Génération d’une culture organoïde à partir d’une suspension de cellules tumorales cérébrales

Commencez avec un tube de microcentrifugation contenant une matrice extracellulaire riche en laminine ou lrECM. La laminine est un composant structurel présent en abondance dans le cerveau.

Gardez le tube sur de la glace pour éviter la polymérisation de l’IrECM.

Ajoutez des cellules tumorales cérébrales et mélangez soigneusement pour assurer une distribution uniforme des cellules.

Ensuite, transférez le mélange sur des moules en parafilm en formant des gouttelettes.

Incuber pour faciliter la polymérisation de la lrECM afin de former un échafaudage, imitant l’environnement naturel des cellules.

Maintenant, rincez les organoïdes solidifiés dans une boîte de Pétri contenant un milieu de culture, puis incuber.

Le milieu de culture fournit des nutriments essentiels et des facteurs de croissance, favorisant la division cellulaire.

Au sein de l’organoïde, les cellules s’auto-organisent en migrant et en envahissant.

Après l’incubation, inclinez la plaque pour déposer les organoïdes.

Retirez délicatement l’excédent de milieu et ajoutez-y du milieu frais.

Incuber en secouant doucement.

Cela répartit uniformément les nutriments et améliore la croissance des organoïdes.

Pour fabriquer des organoïdes à partir d’une suspension unicellulaire, ajoutez une quantité appropriée de matrice extracellulaire riche en laminine ou lrECM dans un petit tube à centrifuger dans un seau à glace ou un bloc froid.

Préparez un mélange de cellules contenant 20 000 cellules par organoïde. Mélangez soigneusement le mélange de suspension cellulaire lrECM pour éviter de déposer les cellules, ce qui entraînerait une formation d’organoïdes non uniforme. Ensuite, pipetez soigneusement 20 microlitres du mélange sur un moule en parafilm pour former une gouttelette semblable à une perle. Assurez-vous de refroidir la pointe de la pipette tous les deux à trois organoïdes pour éviter la polymérisation de lrECM.

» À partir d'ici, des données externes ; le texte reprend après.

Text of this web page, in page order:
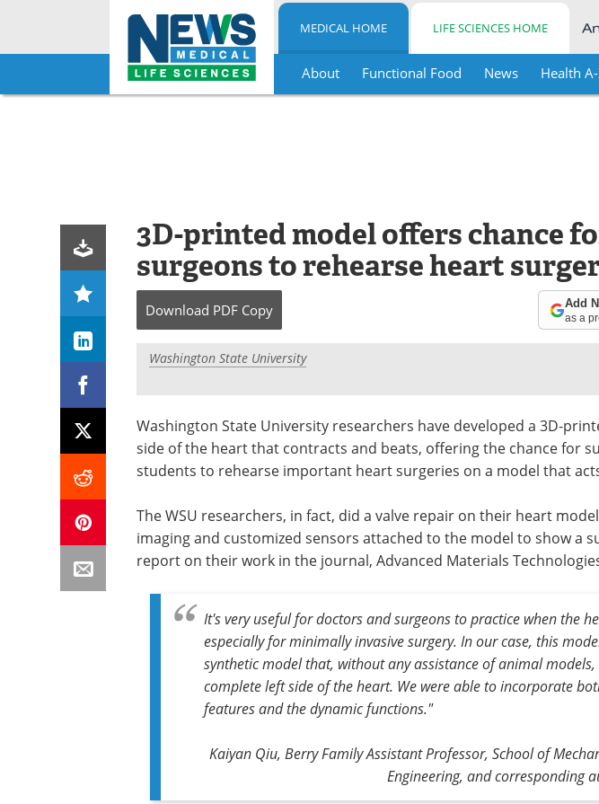
Skip
MEDICAL HOME LIFE SCIENCES HOME
About Functional Food News Health
3D-printed model offers chance
surgeons to rehearse heart
Download PDF Copy Add
as a
Washington State University
Washington State University researchers have developed a 3D-
side of the heart that contracts and beats, offering the chance for
students to rehearse important heart surgeries on a model that
The WSU researchers, in fact, did a valve repair on their heart
imaging and customized sensors attached to the model to show a
report on their work in the journal, Advanced Materials
It's very useful for doctors and surgeons to practice when the
especially for minimally invasive surgery. In our case, this
synthetic model that, without any assistance of animal
complete left side of the heart. We were able to incorporate
features and the dynamic functions."
Kaiyan Qiu, Berry Family Assistant Professor, School of
Engineering, and corresponding
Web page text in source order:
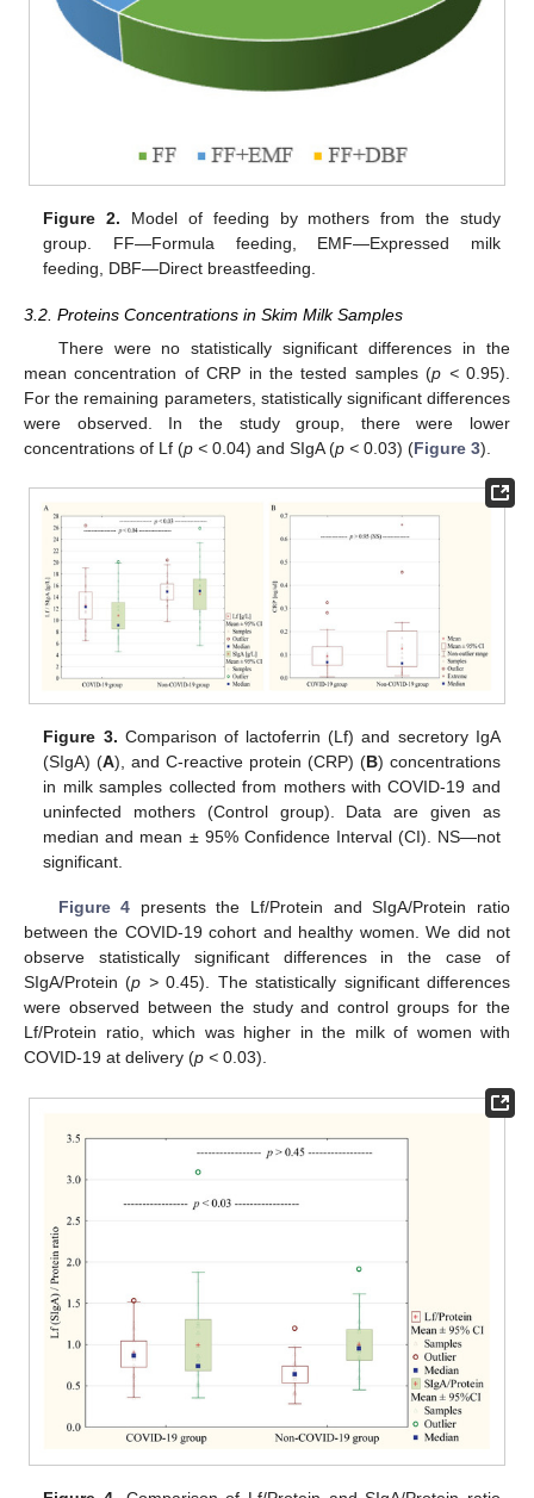
Figure 2. Model of feeding by mothers from the study
group. FF—Formula feeding, EMF—Expressed milk
feeding, DBF—Direct breastfeeding.
3.2. Proteins Concentrations in Skim Milk Samples
There were no statistically significant differences in the
mean concentration of CRP in the tested samples (p <0.95).
For the remaining parameters, statistically significant differences
were observed. In the study group, there were lower
concentrations of Lf (p < 0.04) and SIgA (p < 0.03) (Figure 3).
Figure 3. Comparison of lactoferrin (Lf) and secretory IgA
(SIgA) (A), and C-reactive protein (CRP) (B) concentrations
in milk samples collected from mothers with COVID-19 and
uninfected mothers (Control group). Data are given as
median and mean ± 95% Confidence Interval (CI). NS—not
significant.
Figure 4 presents the Lf/Protein and SIgA/Protein ratio
between the COVID-19 cohort and healthy women. We did not
observe statistically significant differences in the case of
SIgA/Protein (p >0.45). The statistically significant differences
were observed between the study and control groups for the
Lf/Protein ratio, which was higher in the milk of women with
COVID-19 at delivery (p < 0.03).
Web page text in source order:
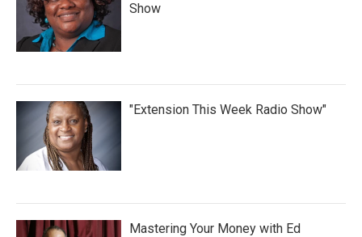
Show
"Extension This Week Radio Show"
Mastering Your Money with Ed
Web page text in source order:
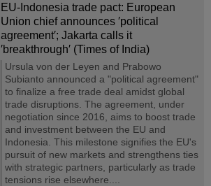
EU-Indonesia trade pact: European
Union chief announces ′political
agreement′; Jakarta calls it
′breakthrough′ (Times of India)
Ursula von der Leyen and Prabowo
Subianto announced a "political agreement"
to finalize a free trade deal amidst global
trade disruptions. The agreement, under
negotiation since 2016, aims to boost trade
and investment between the EU and
Indonesia. This milestone signifies the EU's
pursuit of new markets and strengthens ties
with strategic partners, particularly as trade
tensions rise elsewhere....
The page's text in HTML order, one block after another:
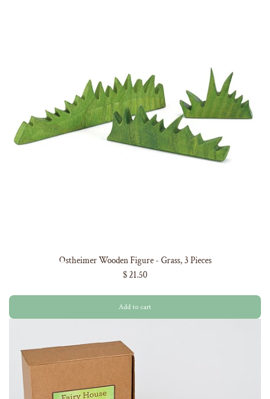
Ostheimer Wooden Figure - Grass, 3 Pieces
$ 21.50
Add to cart
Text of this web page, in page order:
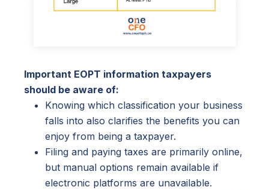
Important EOPT information taxpayers
should be aware of:
Knowing which classification your business
falls into also clarifies the benefits you can
enjoy from being a taxpayer.
Filing and paying taxes are primarily online,
but manual options remain available if
electronic platforms are unavailable.
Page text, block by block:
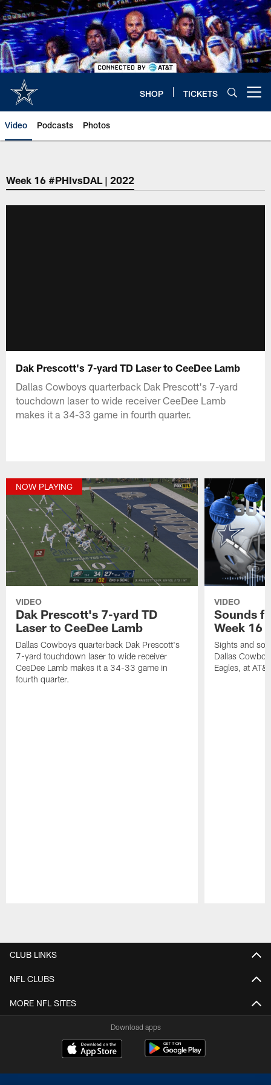
Skip
to
main
content
SHOP TICKETS
Video Podcasts Photos
Week 16 #PHIvsDAL | 2022
Dak Prescott's 7-yard TD Laser to CeeDee Lamb
Dallas Cowboys quarterback Dak Prescott's 7-yard
touchdown laser to wide receiver CeeDee Lamb
makes it a 34-33 game in fourth quarter.
NOW PLAYING
VIDEO
Dak Prescott's 7-yard TD
Laser to CeeDee Lamb
Dallas Cowboys quarterback Dak Prescott's
7-yard touchdown laser to wide receiver
CeeDee Lamb makes it a 34-33 game in
fourth quarter.
VIDEO
Sounds
Week 16
Sights and
Dallas
Eagles, at
CLUB LINKS
NFL CLUBS
MORE NFL SITES
Download apps
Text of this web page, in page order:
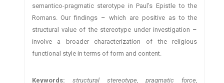
semantico-pragmatic sterotype in Paul’s Epistle to the
Romans. Our findings – which are positive as to the
structural value of the stereotype under investigation –
involve a broader characterization of the religious
functional style in terms of form and content.
Keywords:
structural stereotype, pragmatic force,
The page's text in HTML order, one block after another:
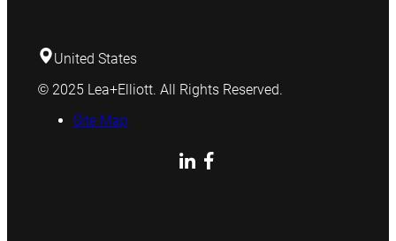
United States
© 2025 Lea+Elliott. All Rights Reserved.
Site Map
LinkedIn
Facebook
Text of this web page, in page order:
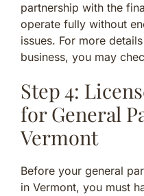
partnership with the
operate fully without
issues. For more
business, you may
Step 4:
for General
Vermont
Before your general
in Vermont, you must
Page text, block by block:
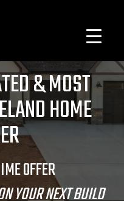
& MOST
HOME
OFFER
YOUR NEXT BUILD
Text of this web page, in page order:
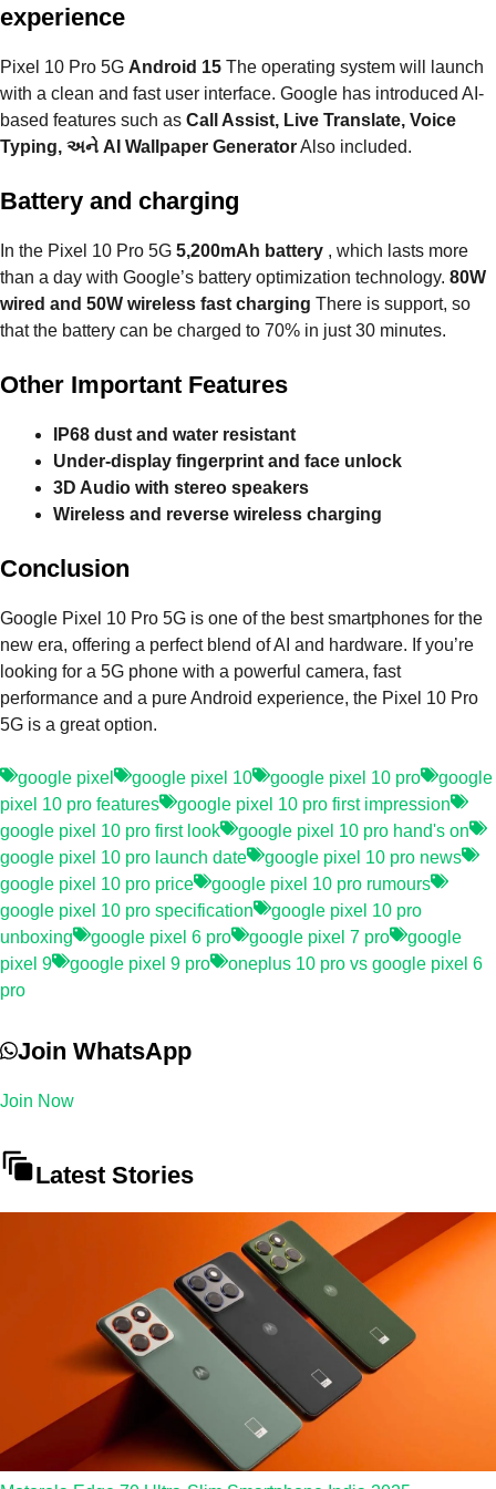
experience
Pixel 10 Pro 5G Android 15 The operating system will launch
with a clean and fast user interface. Google has introduced AI-
based features such as Call Assist, Live Translate, Voice
Typing, અને AI Wallpaper GeneratorAlso included.
Battery and charging
In the Pixel 10 Pro 5G 5,200mAh battery , which lasts more
than a day with Google’s battery optimization technology. 80W
wired and 50W wireless fast charging There is support, so
that the battery can be charged to 70% in just 30 minutes.
Other Important Features
IP68 dust and water resistant
Under-display fingerprint and face unlock
3D Audio with stereo speakers
Wireless and reverse wireless charging
Conclusion
Google Pixel 10 Pro 5G is one of the best smartphones for the
new era, offering a perfect blend of AI and hardware. If you’re
looking for a 5G phone with a powerful camera, fast
performance and a pure Android experience, the Pixel 10 Pro
5G is a great option.
google pixel google pixel 10 google pixel 10 pro
google
pixel 10 pro features
google pixel 10 pro first impression
google pixel 10 pro first look
google pixel 10 pro hand's on
google pixel 10 pro launch date
google pixel 10 pro news
google pixel 10 pro price
google pixel 10 pro rumours
google pixel 10 pro specification
google pixel 10 pro
unboxing
google pixel 6 pro google pixel 7 pro
google
pixel 9
google pixel 9 pro
oneplus 10 pro vs google pixel 6
pro
Join WhatsApp
Join Now
Latest Stories
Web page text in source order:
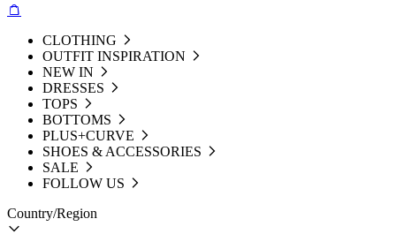
CLOTHING
OUTFIT INSPIRATION
NEW IN
DRESSES
TOPS
BOTTOMS
PLUS+CURVE
SHOES & ACCESSORIES
SALE
FOLLOW US
Country/Region
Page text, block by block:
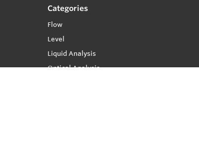
Categories
Flow
Level
Liquid Analysis
Optical Analysis
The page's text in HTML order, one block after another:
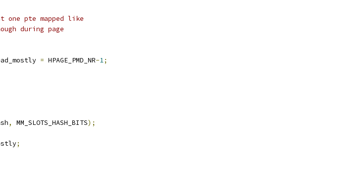
pte mapped like
during page
= HPAGE_PMD_NR-1;
, MM_SLOTS_HASH_BITS);
;
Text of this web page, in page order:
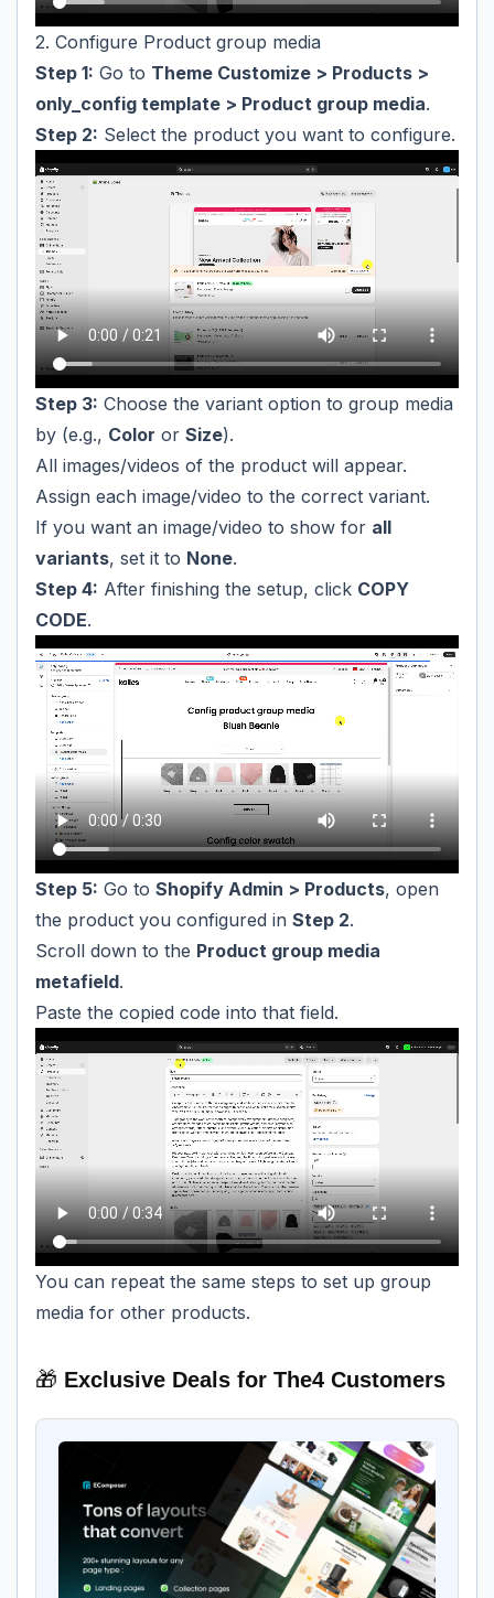
2. Configure Product group media
Step 1: Go to Theme Customize > Products >
only_config template > Product group media.
Step 2: Select the product you want to configure.
Step 3: Choose the variant option to group media
by (e.g., Color or Size).
All images/videos of the product will appear.
Assign each image/video to the correct variant.
If you want an image/video to show for all
variants, set it to None.
Step 4: After finishing the setup, click COPY
CODE.
Step 5: Go to Shopify Admin > Products, open
the product you configured in Step 2.
Scroll down to the Product group media
metafield.
Paste the copied code into that field.
You can repeat the same steps to set up group
media for other products.
🎁 Exclusive Deals for The4 Customers

Une fois que le nombre souhaité d’organoïdes est pipeté sur le moule en parafilm dans une plaque de culture de 10 centimètres, incubez les organoïdes à 37 degrés Celsius pendant 1 à 2 heures dans un incubateur de culture cellulaire. Une fois les organoïdes solidifiés, rincez doucement les organoïdes du moule de parafilm avec un milieu NBMC à l’aide d’une pointe P1000, et rassemblez-les dans une nouvelle plaque de culture de 10 centimètres contenant 20 millilitres de NBMC. Placez la plaque de culture dans un incubateur sans secouer pendant 4 jours.

Après 4 jours, replacez le support dans la plaque. Pour ce faire, placez un morceau de papier foncé sous la plaque de culture cellulaire. Inclinez la plaque et attendez 20 secondes. Une fois que les organoïdes se déposent complètement au fond du plat, retirez lentement le support à l’aide d’une pipette en verre à grande ouverture.

Après avoir ajouté de nouveaux milieux, placez la plaque dans l’incubateur sur un agitateur orbital à 80 tr/min, et changez ensuite de média tous les 2 à 3 jours.